▶ EXERCISE: Locate the line that contains "Review all of". Print it and each following line through the end of the listing, verbatim, and nothing more.

▶ INPUT FOR THIS TASK:
== Segment start ==

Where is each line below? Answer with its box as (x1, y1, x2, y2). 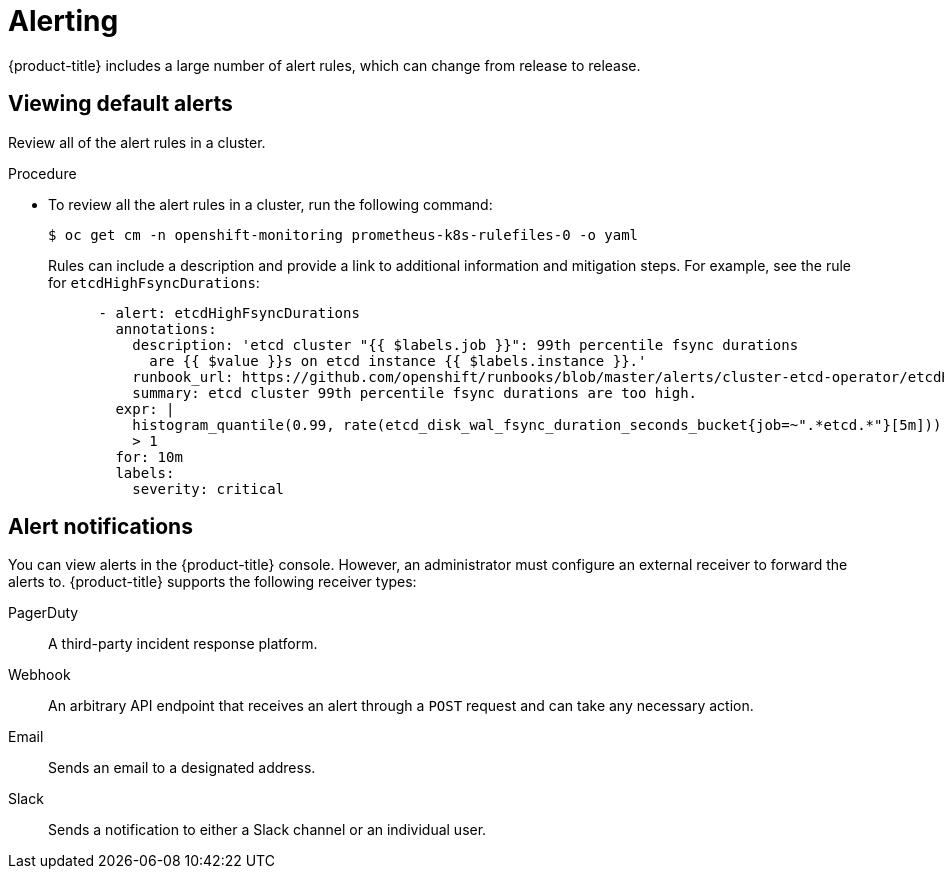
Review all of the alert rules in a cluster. (8, 133, 266, 151)
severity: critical (132, 480, 285, 497)
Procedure (8, 164, 77, 182)
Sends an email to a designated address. (48, 759, 316, 777)
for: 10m (115, 448, 183, 465)
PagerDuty (8, 604, 79, 622)
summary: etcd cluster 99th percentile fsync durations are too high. (132, 384, 698, 401)
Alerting (8, 4, 119, 38)

== Segment end ==

▶ OUTPUT FOR THIS TASK:
Review all of the alert rules in a cluster. (8, 133, 266, 151)
severity: critical (132, 480, 285, 497)
Procedure (8, 164, 77, 182)
Sends an email to a designated address. (48, 759, 316, 777)
for: 10m (115, 448, 183, 465)
PagerDuty (8, 604, 79, 622)
summary: etcd cluster 99th percentile fsync durations are too high. (132, 384, 698, 401)
Alerting (8, 4, 119, 38)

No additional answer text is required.